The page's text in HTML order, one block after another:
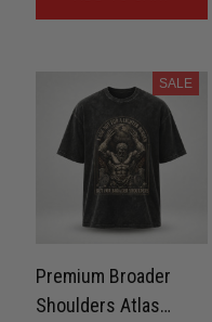
SALE
Premium Broader
Shoulders Atlas
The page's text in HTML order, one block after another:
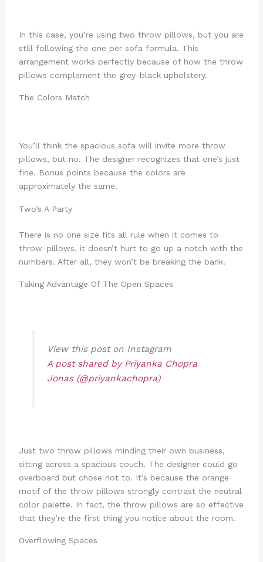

* **EXERCISE BRIEF**:
Set down each entry above word for word, without its pictures.

* **PROBLEM SOLUTION**:
The page's text in HTML order, one block after another:
SALE
Premium Broader
Shoulders Atlas
The page's text in HTML order, one block after another:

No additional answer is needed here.